Azzoni et al. found LUS in comparison with MRI was highly specific but not very sensitive. The images were similar, easily comparable, and often identical to the MRI results, although MRI was certainly more sensitive. The advantages of sonography are non-invasiveness, lower cost, availability, simplicity, rapidity of the examination, and its specificity. Indications for its use are lumbosacral skin abnormalities and neurological disorders caused by malformations [4]. Chern et al. found the sensitivity of LUS in comparison with MRI 76.9% in detecting low-lying tethered cord. The diagnostic value of SUS has been shown to be equal to MRI [5]. Rohrschneider et al. found that LUS exactly correlated with MRI in 32 of 38 cases. In five cases, LUS detected the main abnormality but MRI gave additional information. Wherever LUS is normal, MRI is also normal. LUS had a sensitivity of 100%. Therefore, LUS may be used as a primary screening tool, with MRI being performed in any case where LUS revealed abnormalities [6]. Dhingani et al. reported that 79.31% of cases showed full agreement between LUS and MRI examinations and 20.69% partial agreement. LUS can be used as the initial modality for evaluation of spinal dysraphism as well as for screening of suspected cases [7]. Hughes et al. reported 40% full agreement between LUS and MRI examinations, 47% partial agreement, 13% no agreement, and 90% agreement in low-lying cord location [2]. Kommana et al. concluded that ultrasound and MRI are adjuvant in the evaluation of spinal dysraphism. MRI is excellent in characterizing the soft tissue spinal anomalies of dysraphism, whereas ultrasound is an excellent initial imaging modality in infants for evaluation of dysraphism [8].

Ultrasound is used in this study not only as a preoperative screening but also as an intraoperative screening for adequacy of surgical exposure, confirming preoperative diagnosis and detection of the relationship between the tethered cord and the surrounding tissue through echogenicity differentiation between the spinal cord and other tissues (plane of demarcation). Also, ultrasound was used on the postoperative follow-up evaluation of untethering and repair by detecting cord regression and postoperative presence of any lesion. Gerscovich et al. concluded that in patients who have a spinal defect or interlaminar space allowing visualization of the lumbosacral spinal canal, ultrasound can provide similar information to that obtained with magnetic resonance imaging with no need for sedation and at a low cost. Ultrasound seems more sensitive than magnetic resonance imaging in the detection of cord adhesions, which is particularly relevant in the diagnosis of tethering [9].

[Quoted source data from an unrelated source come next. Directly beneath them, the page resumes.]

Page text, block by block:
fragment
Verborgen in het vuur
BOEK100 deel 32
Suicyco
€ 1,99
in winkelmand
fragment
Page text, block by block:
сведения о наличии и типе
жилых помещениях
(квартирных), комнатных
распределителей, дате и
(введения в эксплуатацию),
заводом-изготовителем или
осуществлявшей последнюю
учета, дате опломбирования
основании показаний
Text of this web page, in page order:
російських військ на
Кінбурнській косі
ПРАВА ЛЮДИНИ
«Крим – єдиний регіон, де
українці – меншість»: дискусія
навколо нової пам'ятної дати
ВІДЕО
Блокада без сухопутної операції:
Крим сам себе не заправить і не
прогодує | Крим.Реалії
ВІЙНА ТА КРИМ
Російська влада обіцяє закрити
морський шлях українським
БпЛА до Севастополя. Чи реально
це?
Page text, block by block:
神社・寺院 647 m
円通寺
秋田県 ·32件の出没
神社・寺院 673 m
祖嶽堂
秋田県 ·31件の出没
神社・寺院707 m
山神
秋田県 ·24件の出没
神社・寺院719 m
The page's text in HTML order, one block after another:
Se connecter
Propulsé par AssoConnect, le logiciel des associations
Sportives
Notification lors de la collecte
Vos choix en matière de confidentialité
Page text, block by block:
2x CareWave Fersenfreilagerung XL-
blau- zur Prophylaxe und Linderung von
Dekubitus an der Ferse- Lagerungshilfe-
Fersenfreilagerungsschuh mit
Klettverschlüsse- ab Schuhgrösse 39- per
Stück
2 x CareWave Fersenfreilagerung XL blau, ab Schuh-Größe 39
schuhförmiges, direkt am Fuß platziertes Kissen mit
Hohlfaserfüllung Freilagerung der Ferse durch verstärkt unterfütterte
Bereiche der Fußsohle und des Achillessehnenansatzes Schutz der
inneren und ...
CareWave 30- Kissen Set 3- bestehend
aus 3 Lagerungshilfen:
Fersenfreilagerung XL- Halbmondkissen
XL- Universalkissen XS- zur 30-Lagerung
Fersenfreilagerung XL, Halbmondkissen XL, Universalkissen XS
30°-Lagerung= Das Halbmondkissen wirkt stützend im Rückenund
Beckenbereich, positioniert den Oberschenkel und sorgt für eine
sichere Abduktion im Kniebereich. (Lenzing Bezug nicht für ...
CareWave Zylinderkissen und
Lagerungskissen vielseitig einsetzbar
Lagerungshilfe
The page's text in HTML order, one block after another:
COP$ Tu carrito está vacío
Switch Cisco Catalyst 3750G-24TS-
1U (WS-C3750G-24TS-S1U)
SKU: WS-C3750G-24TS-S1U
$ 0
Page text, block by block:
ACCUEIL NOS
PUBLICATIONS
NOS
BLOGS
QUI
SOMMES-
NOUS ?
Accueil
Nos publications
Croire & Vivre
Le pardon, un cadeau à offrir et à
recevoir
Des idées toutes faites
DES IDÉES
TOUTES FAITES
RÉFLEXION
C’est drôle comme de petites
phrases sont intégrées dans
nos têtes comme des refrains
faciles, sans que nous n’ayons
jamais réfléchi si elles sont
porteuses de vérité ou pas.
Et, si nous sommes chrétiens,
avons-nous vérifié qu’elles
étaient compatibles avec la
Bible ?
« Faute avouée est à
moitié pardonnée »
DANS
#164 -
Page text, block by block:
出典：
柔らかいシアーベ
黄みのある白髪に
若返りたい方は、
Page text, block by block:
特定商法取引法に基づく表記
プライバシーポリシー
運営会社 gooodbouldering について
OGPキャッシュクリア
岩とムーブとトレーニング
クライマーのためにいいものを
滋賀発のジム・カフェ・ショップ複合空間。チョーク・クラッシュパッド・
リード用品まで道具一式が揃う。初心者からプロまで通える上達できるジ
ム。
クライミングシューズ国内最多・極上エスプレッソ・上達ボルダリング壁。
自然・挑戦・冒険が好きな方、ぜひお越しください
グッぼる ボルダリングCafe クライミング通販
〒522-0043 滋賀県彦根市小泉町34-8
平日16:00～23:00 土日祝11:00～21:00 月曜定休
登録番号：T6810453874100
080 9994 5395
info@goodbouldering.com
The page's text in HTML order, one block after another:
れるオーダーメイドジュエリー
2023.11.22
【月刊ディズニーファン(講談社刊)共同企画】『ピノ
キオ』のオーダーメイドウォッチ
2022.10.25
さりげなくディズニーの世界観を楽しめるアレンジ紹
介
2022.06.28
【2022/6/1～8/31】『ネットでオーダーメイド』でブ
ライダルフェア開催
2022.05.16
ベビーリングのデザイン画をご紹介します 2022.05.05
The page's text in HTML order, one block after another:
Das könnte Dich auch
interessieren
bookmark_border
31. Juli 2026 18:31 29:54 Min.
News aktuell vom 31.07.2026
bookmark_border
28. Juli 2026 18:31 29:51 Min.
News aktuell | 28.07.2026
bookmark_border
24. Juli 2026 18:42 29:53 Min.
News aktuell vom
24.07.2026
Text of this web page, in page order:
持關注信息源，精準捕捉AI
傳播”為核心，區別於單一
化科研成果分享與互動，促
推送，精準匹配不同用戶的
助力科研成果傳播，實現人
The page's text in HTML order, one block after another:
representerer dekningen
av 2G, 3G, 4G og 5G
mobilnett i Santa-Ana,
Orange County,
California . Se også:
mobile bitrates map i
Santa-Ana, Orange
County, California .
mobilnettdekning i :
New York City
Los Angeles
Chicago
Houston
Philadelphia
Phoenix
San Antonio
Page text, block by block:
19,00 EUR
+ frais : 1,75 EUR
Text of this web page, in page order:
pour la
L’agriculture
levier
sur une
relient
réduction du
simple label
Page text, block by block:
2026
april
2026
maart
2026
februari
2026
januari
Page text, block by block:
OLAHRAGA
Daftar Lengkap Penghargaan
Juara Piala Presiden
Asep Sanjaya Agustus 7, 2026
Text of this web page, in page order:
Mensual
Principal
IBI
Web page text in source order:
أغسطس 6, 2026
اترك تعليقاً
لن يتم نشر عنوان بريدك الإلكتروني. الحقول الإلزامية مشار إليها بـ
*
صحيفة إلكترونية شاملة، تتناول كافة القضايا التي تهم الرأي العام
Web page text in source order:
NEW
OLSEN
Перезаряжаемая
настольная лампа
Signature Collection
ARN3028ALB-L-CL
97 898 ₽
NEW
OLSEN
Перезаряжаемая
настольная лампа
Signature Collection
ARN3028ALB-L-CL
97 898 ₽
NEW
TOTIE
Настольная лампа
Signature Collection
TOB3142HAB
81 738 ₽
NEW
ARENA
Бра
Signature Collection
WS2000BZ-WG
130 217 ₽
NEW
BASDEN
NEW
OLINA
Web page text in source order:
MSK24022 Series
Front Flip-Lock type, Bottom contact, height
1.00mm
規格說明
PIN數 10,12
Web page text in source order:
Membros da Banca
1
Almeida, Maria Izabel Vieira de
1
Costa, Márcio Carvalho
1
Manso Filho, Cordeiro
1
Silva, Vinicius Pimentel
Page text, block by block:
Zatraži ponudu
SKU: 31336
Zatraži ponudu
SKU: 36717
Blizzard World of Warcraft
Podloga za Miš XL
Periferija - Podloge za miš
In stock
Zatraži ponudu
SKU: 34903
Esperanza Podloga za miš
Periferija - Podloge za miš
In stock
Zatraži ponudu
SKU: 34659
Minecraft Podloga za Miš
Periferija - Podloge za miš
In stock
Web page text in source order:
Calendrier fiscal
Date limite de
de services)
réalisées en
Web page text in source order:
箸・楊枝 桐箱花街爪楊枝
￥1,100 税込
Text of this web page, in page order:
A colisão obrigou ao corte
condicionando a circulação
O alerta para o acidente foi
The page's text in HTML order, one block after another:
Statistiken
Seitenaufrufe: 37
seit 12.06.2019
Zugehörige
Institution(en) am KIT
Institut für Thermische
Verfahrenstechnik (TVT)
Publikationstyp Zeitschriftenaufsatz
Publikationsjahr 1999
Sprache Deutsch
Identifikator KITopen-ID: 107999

In this study, in post-operative follow-up, three cases presented with wound healing problems (two cases with erythema on either side of the incision, in areas of tension, one case with subcutaneous collection). Two cases presented with CSF leak managed conservatively.

Ultrasonography use in lumbosacral spinal dysraphism management in this study gained important findings which encourage neurosurgeons to use it as a tool during diagnosis, intraoperative period, and during follow-up tool instead of MRI:

1. 1.

   Ultrasonography is a well-established method for investigating the spinal canal, cord, and meningeal coverings and for characterizing nearly all spinal anomalies with high geometric resolution in the neonatal and infantile age groups, and wherever a bone defect.

2. 2.

   In neonates and infants with suspected spinal and paraspinal anomalies, ultrasound scanners have brought its diagnostic value on par with that of MRI. LUS has good sensitivity and specificity at detecting anomalies and abnormal findings consistent with MRI either during the preoperative period or on follow-up.

3. 3.

   Relative advantages of sonography over MRI include wide and cheap availability, no need for sedation or general anesthesia, and lack of vulnerability to artefacts due to patient movement, cerebrospinal fluid (CSF) pulsation, and vascular flow which can adversely affect MR image quality

4. 4.

   Ultrasonography can be used intraoperatively with many advantages for tissue differentiation.

All data that support the findings of this study are available from the Neurosurgery Department at Zagazig University Hospital. Data are however available from the author when requested with permission.

LUS:

Lumbosacral ultrasonography

MRI:

Magnetic resonance imaging

It is lucky to work with the neurosurgery team at Zagazig University Hospital for their great help and support.

All patients operated at Zagazig University Hospitals Neurosurgery Department for free.

Affiliations

1. Neurosurgery Department, Faculty of Medicine, Zagazig University, Zagazig, Egypt

   Wael Abd Elrahman Ali Elmesallamy

Contributions

The author contributed to the study conception, design, most surgical works, data collection, and drafting of the manuscript. The author read and approved the final manuscript.

Corresponding author

Correspondence to Wael Abd Elrahman Ali Elmesallamy.

Ethics approval and consent to participate

A research committee approval has been granted for this study by the medical ethics committee, Faculty of Medicine, Zagazig University on December 18, 2016. Written informed consent according to the criteria set by the local research ethics committee in our center obtained from the parents before surgery.

Consent for publication

Informed consents were obtained from all patients, and no personal data were included in this study.

Competing interests

The authors declare that they have no competing interests.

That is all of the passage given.